Time is measured in millisecond:

|  | Number of nodes | Number of edges | pheap  | pathfinding
--- | --- | --- | --- | --- |
|DIMACS-NY| 264_346 | 733_846 | 88 |110|
|DIMACS-BAY| 321_270 | 800_172 | 94 |127|
|DIMACS-COL| 435_666 | 1_057_066 | 126 |172|
|DIMACS-FLA| 1_070_376 | 2_712_798 | 377 |626|
|DIMACS-NW| 1_207_945 | 2_840_208 | 456 |665|
|DIMACS-NE| 1_524_453 | 3_897_636 | 619 |852|
|DIMACS-CAL| 1_890_815 | 4_657_742 | 740 |1_246|
|DIMACS-LKS| 2_758_119 | 6_885_658 | 1_141 |1_695|
|DIMACS-E| 3_598_623 | 8_778_114 | 1_548 |2_151|
|DIMACS-W| 6_262_104 | 15_248_146 | 3_098 |4_460|
|DIMACS-CTR| 14_081_816 | 34_292_496 | 10_183 |11_256|
|DIMACS-USA| 23_947_347 | 58_333_344 | 16_678 |20_896|

## Minimum spanning tree
In this experiment, I measure the performance of both libraries in finding the MST. However, there are several differences between two crates that are worth mentioning: firstly, while ```pathfinding``` uses Kruskal's algorithm, I implement only the Prim's algorithm using the pairing heap. Secondly, ```pathfinding```'s implementation returns only the iterators of edges and it is the task of users to collect these iterators and (re)construct the MST. On the other hand, my implementation returns the complete graph and total weight of an MST. Thus, I run two experiments for ```pheap```, one solving without building MST, and the other for both solving and building MST.

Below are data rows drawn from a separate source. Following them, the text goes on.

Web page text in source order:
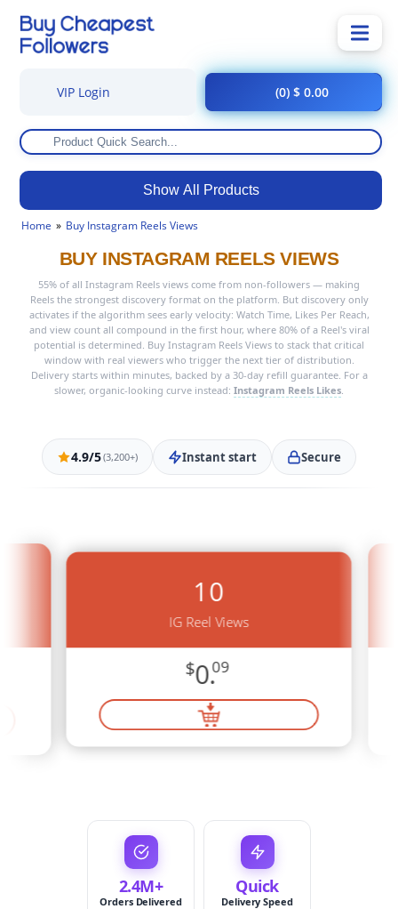
Show All Products
VIP Login (0) $ 0.00
Home Buy Instagram Reels Views
BUY INSTAGRAM REELS VIEWS
55% of all Instagram Reels views come from non-followers — making
Reels the strongest discovery format on the platform. But discovery only
activates if the algorithm sees early velocity: Watch Time, Likes Per Reach,
and view count all compound in the first hour, where 80% of a Reel's viral
potential is determined. Buy Instagram Reels Views to stack that critical
window with real viewers who trigger the next tier of distribution.
Delivery starts within minutes, backed by a 30-day refill guarantee. For a
slower, organic-looking curve instead: Instagram Reels Likes.
4.9/5(3,200+) Instant start Secure
10
IG Reel Views
$0.09
2.4M+
Orders Delivered
Quick
Delivery Speed
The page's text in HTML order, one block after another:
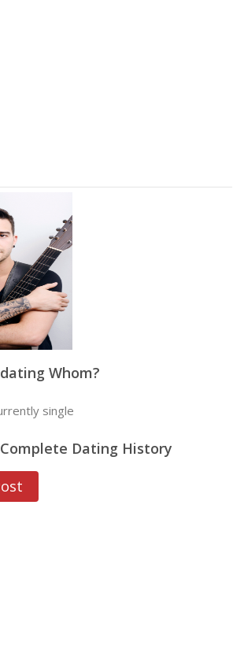
Whom?
single
Dating History
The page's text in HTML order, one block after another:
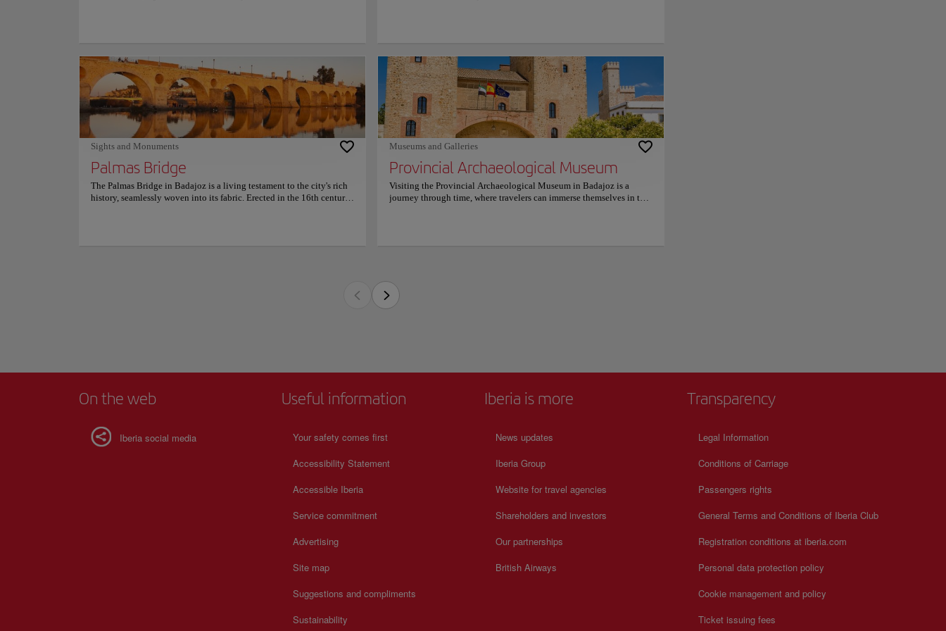
and delectable seafood croquettes, the extraordinary cuisine is sure
to delight. The charming outdoor seating area is the perfect place to
spend a delightful afternoon sipping coffee while watching the world
go by. As the evening unfolds, the extensive wine list presents a
tempting opportunity to indulge in a glass or two, perfectly
complementing the delectable food. For more information on
reservations and prices, consult its official website.
Sights and Monuments
Palmas Bridge
The Palmas Bridge in Badajoz is a living testament to the city's rich
history, seamlessly woven into its fabric. Erected in the 16th century,
Museums and Galleries
Provincial Archaeological Museum
Visiting the Provincial Archaeological Museum in Badajoz is a
journey through time, where travelers can immerse themselves in the
museum; it's an experience that connects visitors with the different
ancient civilizations that once thrived in what is now modern-day
Extremadura. For more information on schedules and prices, please
Link to website
themselves in the rich tapestry of human history.
From Paleolithic artifacts to 16th-century treasures, the museum showcases an exceptional collection that narrates the
story of the region. Housed in the historic Alcazaba fortress, it offers a unique blend of cultural heritage and
archaeological wonders, including a significant collection of Bronze Age pieces, Roman mosaics, and Islamic works of
It's not just a museum; it's an experience that connects visitors with the different ancient civilizations that once thrived in
For more information on schedules and prices, please consult its official website.
Show more
On the web
Iberia social media
Useful information
Your safety comes first
Accessibility Statement
Accessible Iberia
Service commitment
Advertising
Site map
Suggestions and compliments
Sustainability
Iberia is more
News updates
Iberia Group
Website for travel agencies
Shareholders and investors
Our partnerships
British Airways
Transparency
Legal Information
Conditions of Carriage
Passengers rights
General Terms and Conditions of Iberia Club
Registration conditions at iberia.com
Personal data protection policy
Cookie management and policy
Ticket issuing fees
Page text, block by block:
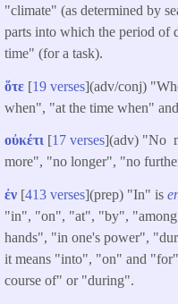
"climate" (as determined by
parts into which the period
time" (for a task).
ὅτε [19 verses](adv/conj)
when", "at the time when"
οὐκέτι [17 verses](adv) "No
more", "no longer", "no
ἐν [413 verses](prep) "In" is
"in", "on", "at", "by",
hands", "in one's power",
it means "into", "on" and
course of" or "during".
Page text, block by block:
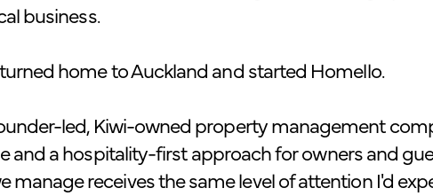
business.
home to Auckland and started Homello.
led, Kiwi-owned property management
and a hospitality-first approach for owners and
manage receives the same level of attention I'd
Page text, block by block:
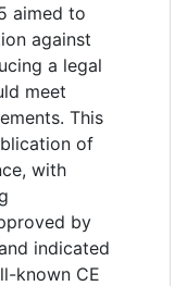
aimed to
against
a legal
meet
This
of
with
by
indicated
known CE
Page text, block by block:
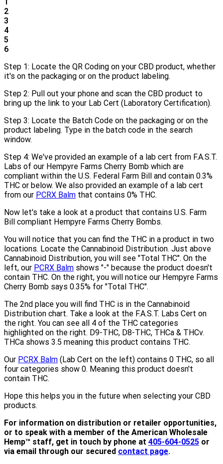
2
3
4
5
6
Step 1: Locate the QR Coding on your CBD product, whether
it's on the packaging or on the product labeling.
Step 2: Pull out your phone and scan the CBD product to
bring up the link to your Lab Cert (Laboratory Certification).
Step 3: Locate the Batch Code on the packaging or on the
product labeling. Type in the batch code in the search
window.
Step 4: We've provided an example of a lab cert from F.A.S.T.
Labs of our Hempyre Farms Cherry Bomb which are
compliant within the U.S. Federal Farm Bill and contain 0.3%
THC or below. We also provided an example of a lab cert
from our PCRX Balm that contains 0% THC.
Now let's take a look at a product that contains U.S. Farm
Bill compliant Hempyre Farms Cherry Bombs.
You will notice that you can find the THC in a product in two
locations. Locate the Cannabinoid Distribution. Just above
Cannabinoid Distribution, you will see "Total THC". On the
left, our PCRX Balm shows "-" because the product doesn't
contain THC. On the right, you will notice our Hempyre Farms
Cherry Bomb says 0.35% for "Total THC".
The 2nd place you will find THC is in the Cannabinoid
Distribution chart. Take a look at the F.A.S.T. Labs Cert on
the right. You can see all 4 of the THC categories
highlighted on the right. D9-THC, D8-THC, THCa & THCv.
THCa shows 3.5 meaning this product contains THC.
Our PCRX Balm (Lab Cert on the left) contains 0 THC, so all
four categories show 0. Meaning this product doesn't
contain THC.
Hope this helps you in the future when selecting your CBD
products.
For information on distribution or retailer opportunities,
or to speak with a member of the American Wholesale
Hemp™ staff, get in touch by phone at 405-604-0525 or
via email through our secured contact page.
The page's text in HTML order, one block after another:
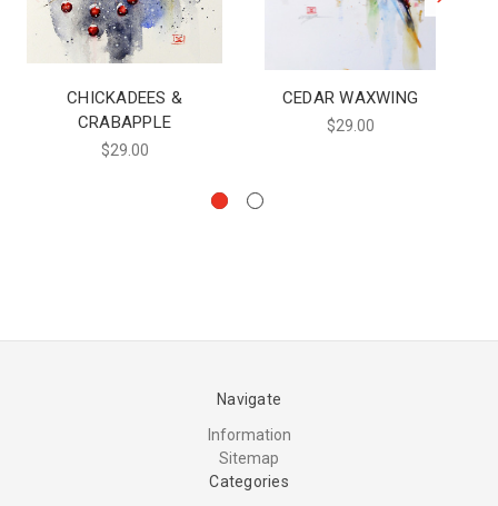
CHICKADEES &
CRABAPPLE
$29.00
CEDAR WAXWING
$29.00
Navigate
Information
Sitemap
Categories

Average time after ten runs, measured in milliesecond:

|  | Number of nodes | Number of edges | pheap <br> (Solve) | pheap <br> (Solve + Build) | pathfinding
--- | --- | --- | --- | --- | --- |
|DIMACS-NY| 264_346 | 733_846 | 78 |140 | 132|
|DIMACS-BAY| 321_270 | 800_172 | 93 | 170 | 140|
|DIMACS-COL| 435_666 | 1_057_066 | 132 | 243 | 191|
|DIMACS-FLA| 1_070_376 | 2_712_798 | 358 | 727 |598|
|DIMACS-NW| 1_207_945 | 2_840_208 | 409 | 863 | 622|
|DIMACS-NE| 1_524_453 | 3_897_636 | 565 | 1_144 | 845|
|DIMACS-CAL| 1_890_815 | 4_657_742 | 715 | 1_553 | 1_148|
|DIMACS-LKS| 2_758_119 | 6_885_658 | 1_093 | 2_307 | 1_641|
|DIMACS-E| 3_598_623 | 8_778_114 | 1_452 | 3_100 | 2_125|
|DIMACS-W| 6_262_104 | 15_248_146 | 2_618 | 5_732 | 4_042|
|DIMACS-CTR| 14_081_816 | 34_292_496 | 7_371 | 16_470 |9_712|
|DIMACS-USA| 23_947_347 | 58_333_344 | 11_785 | 25_450 |17_943|

## License

Licensed under either of

 * Apache License, Version 2.0
   ([LICENSE-APACHE](LICENSE-APACHE) or http://www.apache.org/licenses/LICENSE-2.0)
 * MIT license
   ([LICENSE-MIT](LICENSE-MIT) or http://opensource.org/licenses/MIT)

at your option.

## Contribution

Unless you explicitly state otherwise, any contribution intentionally submitted for inclusion in the work by you, as defined in the Apache-2.0 license, shall be dual licensed as above, without any additional terms or conditions.